The addition of Rogers has created a buzz in Cookeville, with Tennessee fans taking the opportunity to get a look at the former Vol.

"It has got me excited," Cookeville resident Jeremy Jones said. "You've got a big name that I used to go to Knoxville to watch. Now that he's closer to home, I'll come see his talent here."

Jones wore a Vols hat to Tech's 42-14 win Thursday against North Greenville. He said it was the first Golden Eagles football game that he had been to in a "very long time."

Another Vols fan and Cookeville resident, Scott Smith, attended his first Tennessee Tech game on Thursday to catch a glimpse of Rogers.

Both said they were likely to continue to follow the Golden Eagles and support Rogers.

"I'm disappointed in his actions," Smith said.

"He let the team down. He needs to straighten up, but you can't hold that against him. Hopefully he grows from it and moves on."

"I still support him as a fan," Jones said.

"Everyone has their challenges."

Still a Vol at heart

Rogers says that although his official ties with the UT football team have been terminated, he is still connected with many of his former teammates.

"I still talk to Justin (Hunter), Tyler (Bray), Rajion (Neal) and all those guys," Rogers said. "They're like my family there."

Rogers said he tuned in to see the Vols in their season-opening win over North Carolina State and hopes to make a trip to Knoxville to watch a game.

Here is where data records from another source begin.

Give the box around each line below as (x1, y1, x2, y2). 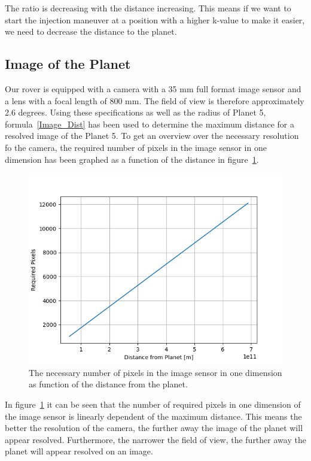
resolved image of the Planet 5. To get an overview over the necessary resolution (5, 129, 299, 142)
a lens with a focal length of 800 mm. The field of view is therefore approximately (5, 94, 304, 107)
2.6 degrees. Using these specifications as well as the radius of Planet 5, (5, 106, 266, 119)
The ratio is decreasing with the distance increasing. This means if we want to (5, 2, 291, 14)
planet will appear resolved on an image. (5, 445, 153, 457)
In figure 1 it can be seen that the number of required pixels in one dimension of (5, 398, 301, 410)
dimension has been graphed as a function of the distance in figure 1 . (5, 153, 259, 165)
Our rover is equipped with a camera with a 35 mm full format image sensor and (5, 82, 301, 95)
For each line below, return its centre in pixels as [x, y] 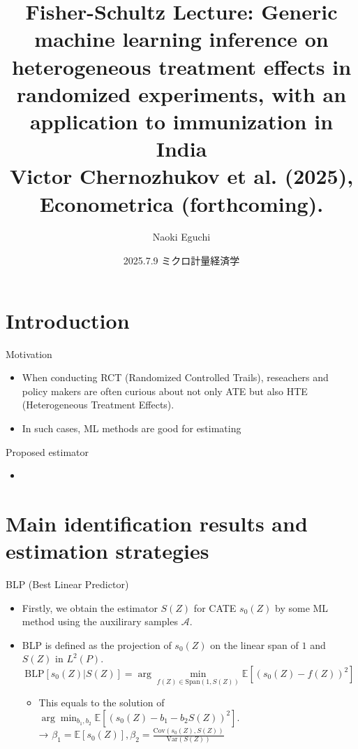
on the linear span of [254, 644]
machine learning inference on [181, 39]
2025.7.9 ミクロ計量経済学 [181, 261]
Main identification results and [157, 523]
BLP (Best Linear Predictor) [67, 584]
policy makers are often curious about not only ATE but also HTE [165, 391]
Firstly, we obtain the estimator [90, 607]
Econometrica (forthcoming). [181, 203]
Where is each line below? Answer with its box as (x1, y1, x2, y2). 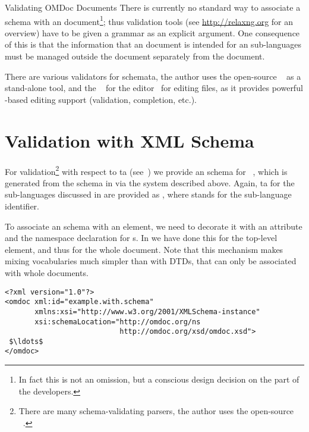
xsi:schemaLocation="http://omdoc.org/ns (34, 317, 201, 326)
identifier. (5, 199, 40, 212)
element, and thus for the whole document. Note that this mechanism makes (5, 243, 283, 255)
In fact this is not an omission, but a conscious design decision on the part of (18, 373, 299, 386)
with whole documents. (5, 266, 89, 278)
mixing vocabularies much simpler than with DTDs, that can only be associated (5, 255, 297, 267)
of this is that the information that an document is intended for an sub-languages (5, 38, 302, 51)
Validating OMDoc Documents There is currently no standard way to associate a (5, 1, 301, 13)
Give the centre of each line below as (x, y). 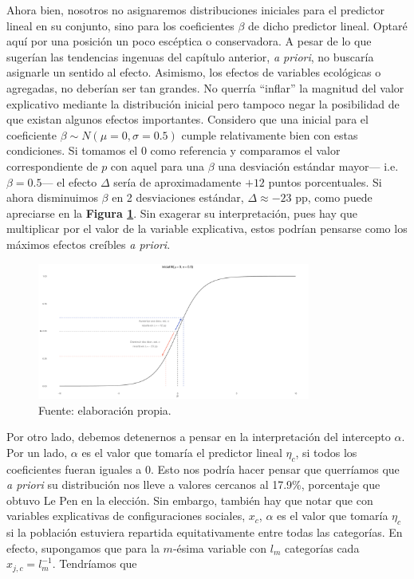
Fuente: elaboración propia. (105, 410)
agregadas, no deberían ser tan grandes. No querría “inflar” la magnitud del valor (205, 87)
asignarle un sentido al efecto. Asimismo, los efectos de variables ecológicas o (194, 72)
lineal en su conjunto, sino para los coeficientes (120, 25)
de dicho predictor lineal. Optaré (328, 25)
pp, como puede (334, 197)
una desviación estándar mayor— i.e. (308, 165)
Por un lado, (37, 452)
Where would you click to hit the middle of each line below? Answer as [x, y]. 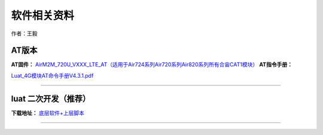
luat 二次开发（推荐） [51, 99]
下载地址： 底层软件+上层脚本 [48, 113]
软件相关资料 [43, 16]
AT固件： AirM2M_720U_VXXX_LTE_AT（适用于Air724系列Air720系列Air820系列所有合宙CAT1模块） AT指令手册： [152, 65]
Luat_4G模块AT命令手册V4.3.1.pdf [52, 75]
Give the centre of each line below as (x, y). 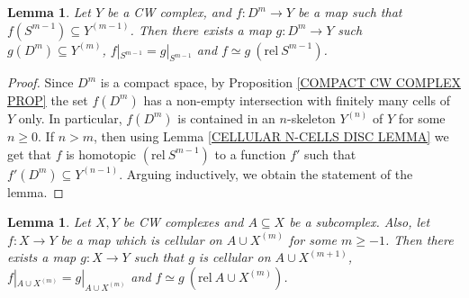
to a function (250, 154)
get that (29, 154)
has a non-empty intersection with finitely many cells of (297, 99)
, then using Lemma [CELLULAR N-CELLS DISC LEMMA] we (271, 135)
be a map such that (350, 12)
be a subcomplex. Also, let (360, 222)
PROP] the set (48, 99)
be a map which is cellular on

"I think the offense looked good," Rogers said. "I know people didn't expect to see that spread offense, and I know they didn't expect Cordarrelle (Patterson) to do what he did. It will be a good year for them, I feel."

Rogers wishes he had been there in Atlanta.

"After you've been waiting ever since last year the first day you heard, 'Oh, we're opening up the season in the (Georgia) Dome, at my house, where I've lost two state championships,' you were dying for that game to come along. But then it had to end.

"I was just watching and supporting, wishing I was out there with those guys. But you know, everything happens for a reason, and I'm glad to be here with great guys."